🌐
WebAssembly / npm
kham-wasm brings Thai word segmentation to the browser and Node.js with zero server dependencies. The WASM binary is ~300 KB and includes the full dictionary.
1
Install
npm install kham-wasm
# or: yarn add kham-wasm / pnpm add kham-wasm 2
Browser — ES module
Import init and call it once to load the .wasm file, then use segment() or segment_tokens() freely.
import init, { segment, segment_tokens } from 'kham-wasm';
// Load the WebAssembly module (fetches kham_wasm_bg.wasm)
await init();
// Segment into strings
const words = segment("กินข้าวกับปลา");
console.log(words);
// ["กิน", "ข้าว", "กับ", "ปลา"]
// Rich tokens
const tokens = segment_tokens("Hello กรุงเทพ 2024");
tokens.forEach(t => {
console.log(t.text, t.kind, t.char_start, t.char_end);
}); 3
Lazy loading (recommended)
Load the WASM in the background so it does not block the initial page render.
let kham: Awaited<ReturnType<typeof import('kham-wasm')['default']>> | null = null;
async function getKham() {
if (kham) return kham;
const mod = await import('kham-wasm');
await mod.default(); // init
kham = mod;
return kham;
}
// Preload silently in the background
getKham().catch(console.error);
async function onSegment(text: string) {
const { segment_tokens } = await getKham();
return segment_tokens(text);
} 4
Token fields
// Token object returned by segment_tokens()
tok.text // string — the token text
tok.kind // string — "Thai" | "Latin" | "Number" | "Punctuation" | "Emoji" | "Whitespace" | "Unknown"
tok.char_start // number — Unicode scalar-value start (JS string index for BMP text)
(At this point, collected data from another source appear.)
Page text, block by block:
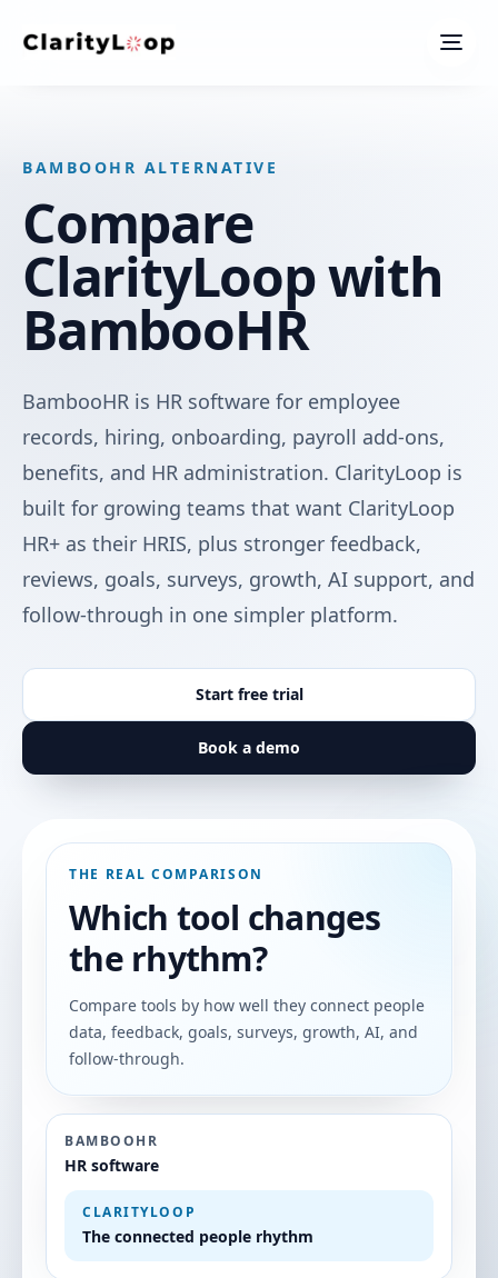
Menu
BAMBOOHR ALTERNATIVE
Compare
ClarityLoop with
BambooHR
BambooHR is HR software for employee
records, hiring, onboarding, payroll add-ons,
benefits, and HR administration. ClarityLoop is
built for growing teams that want ClarityLoop
HR+ as their HRIS, plus stronger feedback,
reviews, goals, surveys, growth, AI support, and
follow-through in one simpler platform.
Start free trial
Book a demo
THE REAL COMPARISON
Which tool changes
the rhythm?
Compare tools by how well they connect people
data, feedback, goals, surveys, growth, AI, and
follow-through.
BAMBOOHR
HR software
CLARITYLOOP
The connected people rhythm
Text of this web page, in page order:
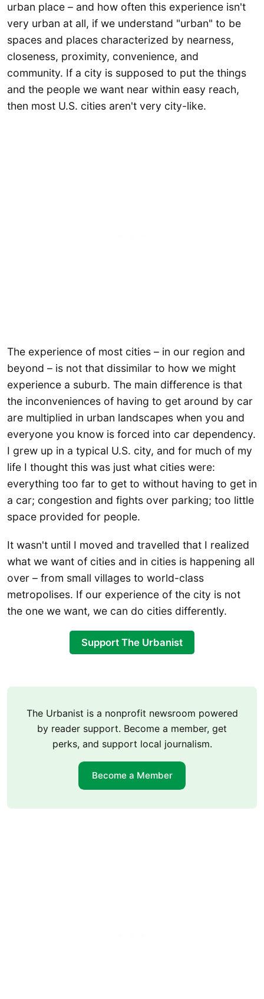
urban place – and how often this experience isn't
very urban at all, if we understand "urban" to be
spaces and places characterized by nearness,
closeness, proximity, convenience, and
community. If a city is supposed to put the things
and the people we want near within easy reach,
then most U.S. cities aren't very city-like.
The experience of most cities – in our region and
beyond – is not that dissimilar to how we might
experience a suburb. The main difference is that
the inconveniences of having to get around by car
are multiplied in urban landscapes when you and
everyone you know is forced into car dependency.
I grew up in a typical U.S. city, and for much of my
life I thought this was just what cities were:
everything too far to get to without having to get in
a car; congestion and fights over parking; too little
space provided for people.
It wasn't until I moved and travelled that I realized
what we want of cities and in cities is happening all
over – from small villages to world-class
metropolises. If our experience of the city is not
the one we want, we can do cities differently.
Support The Urbanist
The Urbanist is a nonprofit newsroom powered
by reader support. Become a member, get
perks, and support local journalism.
Become a Member
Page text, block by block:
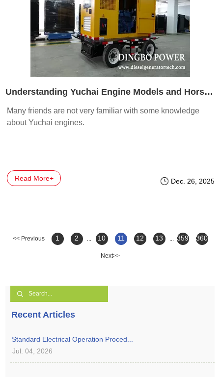
Understanding Yuchai Engine Models and Horsepower
Many friends are not very familiar with some knowledge
about Yuchai engines.
Read More+ Dec. 26, 2025
<< Previous 1 2 10 11 12 13 359 360
Next>>
Recent Articles
Standard Electrical Operation Proced...
Jul. 04, 2026
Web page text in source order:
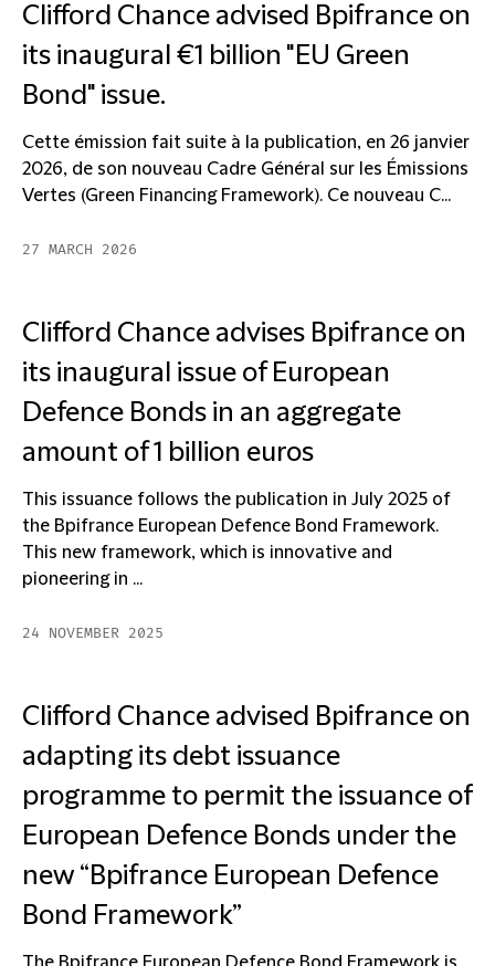
Clifford Chance advised Bpifrance on
its inaugural €1 billion "EU Green
Bond" issue.
Cette émission fait suite à la publication, en 26 janvier
2026, de son nouveau Cadre Général sur les Émissions
Vertes (Green Financing Framework). Ce nouveau C...
27 MARCH 2026
Clifford Chance advises Bpifrance on
its inaugural issue of European
Defence Bonds in an aggregate
amount of 1 billion euros
This issuance follows the publication in July 2025 of
the Bpifrance European Defence Bond Framework.
This new framework, which is innovative and
pioneering in ...
24 NOVEMBER 2025
Clifford Chance advised Bpifrance on
adapting its debt issuance
programme to permit the issuance of
European Defence Bonds under the
new “Bpifrance European Defence
Bond Framework”
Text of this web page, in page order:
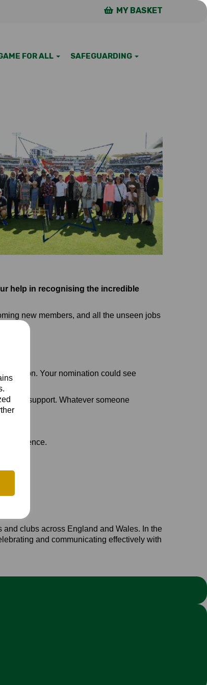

tok.char_end // number — Unicode scalar-value end
tok.byte_start // number — UTF-8 byte start offset
tok.byte_end // number — UTF-8 byte end offset 5
Build from source
# Requires Rust + wasm-pack
curl https://rustwasm.github.io/wasm-pack/installer/init.sh -sSf | sh
git clone https://github.com/preedep/kham
cd kham
wasm-pack build kham-wasm --target web --release
# Output: kham-wasm/pkg/